QUINTO.- Asimismo y de conformidad con lo dispuesto en la Disposición Adicional Decimoquinta de la Ley Orgánica del Poder Judicial introducida por la LO 1/2009 de 3 de noviembre, en su apartado 9, se declara la pérdida del depósito para recurrir constituido por los apelantes, al que se le dará el destino previsto en dicha disposición.
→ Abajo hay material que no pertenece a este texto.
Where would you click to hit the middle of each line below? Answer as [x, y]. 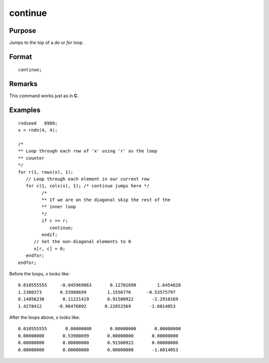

En atención a lo expuesto, la Sección Quinta de la Audiencia Provincial de Palma de Mallorca
Fallo
Que DESESTIMANDO los recursos de apelación interpuestos por DOÑA NANCY RUYS VAN NOOLEN, Procurador de los Tribunales, en nombre y representación de AGSW ARQUITECTOS ASOCIADOS S.L, DON Jose Luis , DON Jesús María y DON Agapito ; por DOÑA CRISTINA SAMPOL SCHENCK, Procurador de los Tribunales, en nombre y representación de DON Horacio ; y por DOÑA MAGDALENA CUART JANER, Procurador de los Tribunales, en nombre y representación de IBERPAL 98 PROMOTORA DE EDIFICACIONES S.L,, todos ellos contra la Sentencia de fecha 31 de marzo de 2011, dictada por el Juzgado de Primera Instancia número 21 de Palma , en los autos de Juicio Ordinario número 1130/08, de que dimana el presente Rollo de Sala, CONFIRMAMOS los pronunciamientos que la resolución impugnada contiene, condenando a los codemandados apelantes al pago de las costas procesales devengadas en esta alzada y con pérdida del depósito constituido para recurrir.
Así, por esta nuestra Sentencia, lo pronunciamos, mandamos y firmamos.
PUBLICACION.- Dada y pronunciada fué la anterior Sentencia por los Ilmos. Sres. Magistrados que la firman y leída por el/la Ilmo. Magistrado Ponente en el mismo día de su fecha, de lo que yo el/la Secretario certifico.